Racing Through the Dark: The Fall and Rise of David Millar

Home > Other > Racing Through the Dark: The Fall and Rise of David Millar > Page 11
Racing Through the Dark: The Fall and Rise of David Millar Page 11

by David Millar


  I didn’t race in the 1998 Tour de France, when that dark world was finally exposed for all to see. The Festina affair was triggered when a Festina team car, searched as it crossed the border from Belgium to France, was found to contain a substantial quantity of drugs.

  The Festina team was filled with the French darlings of the time – Richard Virenque, Laurent Brochard, Pascal Hervé, Didier Rous and Christophe Moreau. It was the biggest doping scandal to ever hit cycling and dramatically revealed what had been hidden within the professional ranks for years.

  If the customs officials had not stopped that Festina car, and if the French police had not made arrests and begun investigating the Festina team, there is no doubt in my mind that nothing would ever have changed. Professional cycling had reached a point at which it was incapable of confronting or fixing its own problems; the sport had failed, monumentally. The enforcers of criminal and civil law had to act in order to begin the long and difficult clean-up that has been going on ever since.
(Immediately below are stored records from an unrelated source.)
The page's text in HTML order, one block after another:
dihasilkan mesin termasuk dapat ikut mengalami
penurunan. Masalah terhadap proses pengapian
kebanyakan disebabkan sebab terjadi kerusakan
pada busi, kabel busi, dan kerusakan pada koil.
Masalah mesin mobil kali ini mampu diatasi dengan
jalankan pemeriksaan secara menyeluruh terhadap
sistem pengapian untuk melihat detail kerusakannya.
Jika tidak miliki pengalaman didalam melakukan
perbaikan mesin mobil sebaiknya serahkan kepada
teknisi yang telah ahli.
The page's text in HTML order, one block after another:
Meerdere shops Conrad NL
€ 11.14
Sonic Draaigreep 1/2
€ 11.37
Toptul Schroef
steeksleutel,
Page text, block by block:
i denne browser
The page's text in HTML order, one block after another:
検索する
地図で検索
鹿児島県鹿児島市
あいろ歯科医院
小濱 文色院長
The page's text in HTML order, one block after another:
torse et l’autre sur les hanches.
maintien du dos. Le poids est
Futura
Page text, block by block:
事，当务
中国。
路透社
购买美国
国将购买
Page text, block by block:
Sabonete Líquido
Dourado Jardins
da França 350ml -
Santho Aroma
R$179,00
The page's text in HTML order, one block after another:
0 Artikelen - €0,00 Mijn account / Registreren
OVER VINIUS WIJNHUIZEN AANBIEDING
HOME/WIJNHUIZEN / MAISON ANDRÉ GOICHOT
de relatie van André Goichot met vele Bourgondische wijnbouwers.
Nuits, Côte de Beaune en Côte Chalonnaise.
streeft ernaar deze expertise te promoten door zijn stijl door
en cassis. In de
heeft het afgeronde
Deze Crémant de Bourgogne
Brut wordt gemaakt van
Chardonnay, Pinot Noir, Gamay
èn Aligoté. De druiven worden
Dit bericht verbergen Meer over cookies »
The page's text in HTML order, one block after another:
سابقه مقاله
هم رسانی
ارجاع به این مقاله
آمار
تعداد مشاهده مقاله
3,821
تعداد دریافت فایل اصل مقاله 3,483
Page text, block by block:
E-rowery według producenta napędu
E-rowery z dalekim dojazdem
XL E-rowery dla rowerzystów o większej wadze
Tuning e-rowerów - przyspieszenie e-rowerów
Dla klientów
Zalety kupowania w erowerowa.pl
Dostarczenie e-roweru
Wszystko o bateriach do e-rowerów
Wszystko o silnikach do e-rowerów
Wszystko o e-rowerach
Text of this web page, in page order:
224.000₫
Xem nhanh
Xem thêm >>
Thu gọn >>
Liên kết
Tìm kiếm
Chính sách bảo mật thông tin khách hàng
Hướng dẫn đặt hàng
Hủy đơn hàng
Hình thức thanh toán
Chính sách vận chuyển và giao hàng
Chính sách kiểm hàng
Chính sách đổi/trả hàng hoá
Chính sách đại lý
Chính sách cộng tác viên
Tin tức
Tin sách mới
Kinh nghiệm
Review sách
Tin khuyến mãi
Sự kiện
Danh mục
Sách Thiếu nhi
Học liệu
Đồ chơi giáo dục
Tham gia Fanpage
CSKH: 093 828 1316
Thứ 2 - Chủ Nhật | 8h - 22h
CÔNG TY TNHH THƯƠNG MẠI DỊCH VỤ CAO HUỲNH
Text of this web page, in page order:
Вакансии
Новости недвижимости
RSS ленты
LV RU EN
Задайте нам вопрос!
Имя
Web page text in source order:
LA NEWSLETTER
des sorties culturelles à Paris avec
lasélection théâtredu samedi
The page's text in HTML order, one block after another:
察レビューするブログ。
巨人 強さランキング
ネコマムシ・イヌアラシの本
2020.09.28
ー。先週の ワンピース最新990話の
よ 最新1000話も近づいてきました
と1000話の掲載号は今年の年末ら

  That year’s Tour became a farce, as arrests, raids, interrogations and overnight stints in cells punctuated the race. That led to rider strikes and team withdrawals. It was all very dramatic, but it also meant that many guys then had to race without their usual drugs – which may have been the main motivation for some of them to quit the race.
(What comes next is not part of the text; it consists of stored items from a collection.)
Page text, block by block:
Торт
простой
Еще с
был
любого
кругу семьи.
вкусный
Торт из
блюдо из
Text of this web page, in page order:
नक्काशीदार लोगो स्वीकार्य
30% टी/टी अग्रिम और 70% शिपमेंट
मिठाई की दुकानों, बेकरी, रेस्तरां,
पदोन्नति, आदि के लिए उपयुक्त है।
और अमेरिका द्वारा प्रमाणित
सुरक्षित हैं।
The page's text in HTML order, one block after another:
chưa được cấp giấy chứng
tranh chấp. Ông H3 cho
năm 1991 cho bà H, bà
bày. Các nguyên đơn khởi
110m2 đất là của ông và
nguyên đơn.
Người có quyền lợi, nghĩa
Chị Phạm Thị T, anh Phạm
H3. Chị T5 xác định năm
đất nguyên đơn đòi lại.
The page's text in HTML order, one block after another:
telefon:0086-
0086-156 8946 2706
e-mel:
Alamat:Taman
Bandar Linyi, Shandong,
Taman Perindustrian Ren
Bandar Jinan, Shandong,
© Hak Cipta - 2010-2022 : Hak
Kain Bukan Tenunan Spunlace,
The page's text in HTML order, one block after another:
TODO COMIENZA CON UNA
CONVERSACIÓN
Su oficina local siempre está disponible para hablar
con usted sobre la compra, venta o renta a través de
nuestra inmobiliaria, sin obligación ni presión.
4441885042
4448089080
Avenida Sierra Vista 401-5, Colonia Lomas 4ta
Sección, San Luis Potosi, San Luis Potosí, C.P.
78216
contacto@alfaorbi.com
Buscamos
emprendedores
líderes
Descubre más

  The 1998 Tour had started in Dublin – there were tales of drugs being dumped overboard from the ferries taking the convoy across to France and I’ve since heard of other innovative transportation methods – unmarked cars, motorbikes, even friends in the publicity caravan – being used by teams who dared try to outwit the French police.
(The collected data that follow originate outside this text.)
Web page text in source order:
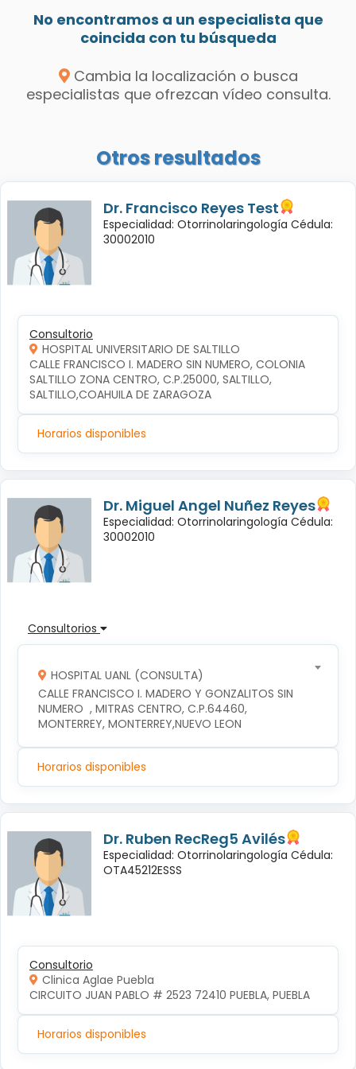
No encontramos a un especialista que
coincida con tu búsqueda
Cambia la localización o busca
especialistas que ofrezcan vídeo consulta.
Otros resultados
Dr. Francisco Reyes Test
Especialidad: Otorrinolaringología Cédula:
30002010
Consultorio
HOSPITAL UNIVERSITARIO DE SALTILLO
CALLE FRANCISCO I. MADERO SIN NUMERO, COLONIA
SALTILLO ZONA CENTRO, C.P.25000, SALTILLO,
SALTILLO,COAHUILA DE ZARAGOZA
Horarios disponibles
Dr. Miguel Angel Nuñez Reyes
Especialidad: Otorrinolaringología Cédula:
30002010
Consultorios
HOSPITAL UANL (CONSULTA)
CALLE FRANCISCO I. MADERO Y GONZALITOS SIN
NUMERO  , MITRAS CENTRO, C.P.64460,
MONTERREY, MONTERREY,NUEVO LEON
Horarios disponibles
Dr. Ruben RecReg5 Avilés
Especialidad: Otorrinolaringología Cédula:
OTA45212ESSS
Consultorio
Clinica Aglae Puebla
CIRCUITO JUAN PABLO # 2523 72410 PUEBLA, PUEBLA
Horarios disponibles
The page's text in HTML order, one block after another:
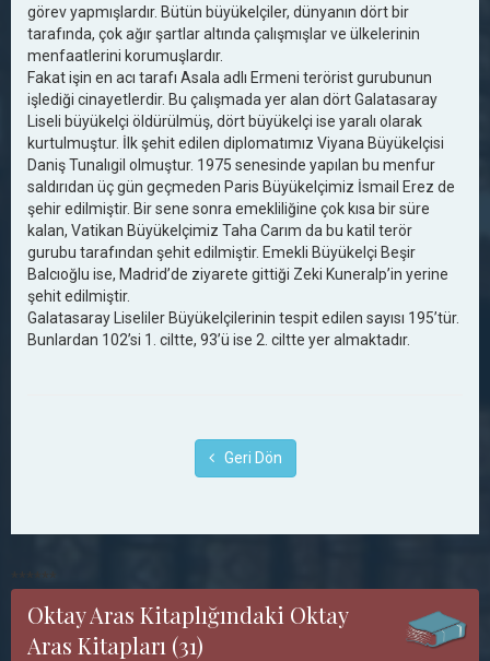
görev yapmışlardır. Bütün büyükelçiler, dünyanın dört bir
tarafında, çok ağır şartlar altında çalışmışlar ve ülkelerinin
menfaatlerini korumuşlardır.
Fakat işin en acı tarafı Asala adlı Ermeni terörist gurubunun
işlediği cinayetlerdir. Bu çalışmada yer alan dört Galatasaray
Liseli büyükelçi öldürülmüş, dört büyükelçi ise yaralı olarak
kurtulmuştur. İlk şehit edilen diplomatımız Viyana Büyükelçisi
Daniş Tunalıgil olmuştur. 1975 senesinde yapılan bu menfur
saldırıdan üç gün geçmeden Paris Büyükelçimiz İsmail Erez de
şehir edilmiştir. Bir sene sonra emekliliğine çok kısa bir süre
kalan, Vatikan Büyükelçimiz Taha Carım da bu katil terör
gurubu tarafından şehit edilmiştir. Emekli Büyükelçi Beşir
Balcıoğlu ise, Madrid’de ziyarete gittiği Zeki Kuneralp’in yerine
şehit edilmiştir.
Galatasaray Liseliler Büyükelçilerinin tespit edilen sayısı 195’tür.
Bunlardan 102’si 1. ciltte, 93’ü ise 2. ciltte yer almaktadır.
Geri Dön
Oktay Aras Kitaplığındaki Oktay
Aras Kitapları (31)
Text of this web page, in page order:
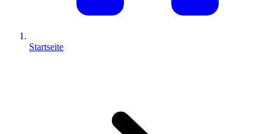
Startseite
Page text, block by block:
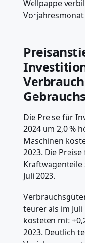
Wellpappe
Vorjahresmonat
Die Preise für
2024 um 2,0 %
Maschinen
2023. Die
Kraftwagenteile
Juli 2023.
teurer als im
kosteten mit
2023. Deutlich
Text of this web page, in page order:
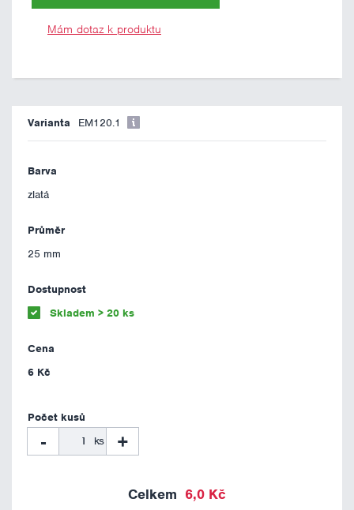
Mám dotaz k produktu
EM120.1
zlatá
25 mm
Skladem > 20 ks
6 Kč
- ks +
6,0 Kč
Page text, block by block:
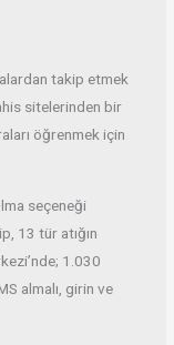
takip etmek
sitelerinden bir
öğrenmek için
seçeneği
13 tür atığın
1.030
almalı, girin ve
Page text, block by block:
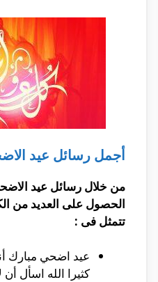
أجمل رسائل عيد
من خلال رسائل عيد
الحصول على العديد من
تتمثل فى :
عيد اضحي مبارك
كثيرا الله اسأل
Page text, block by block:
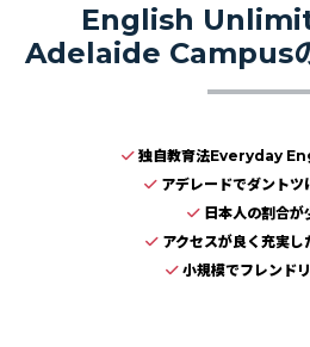
English
Adelaide Campus
独自教育法Everyday
アデレードでダントツ
日本人の割合が
アクセスが良く充実し
小規模でフレンド

  How true these stories are is debatable, but there’s no doubt that it would became the least-doped Tour in years. Ironically, it was Marco Pantani who won the race overall, the same Pantani whose cocaine addiction led to a premature death and whose huge talent was ruined by drugs.

  But for young, clean riders the grand exposé was wonderful news.

  Watching riders get arrested, hearing about the dope-dumping from the ferry and imagining the panic that most of the riders would be feeling at the prospect of racing for three weeks without their usual medical stock, tickled us.

  It was a revenge of sorts on the dopers, whose charged-up performances had made our lives hell.

  In our naivety we thought it would change the sport overnight. Surely now that everybody knew what was going on, the powers that be would be forced to act? Unfortunately this did not happen.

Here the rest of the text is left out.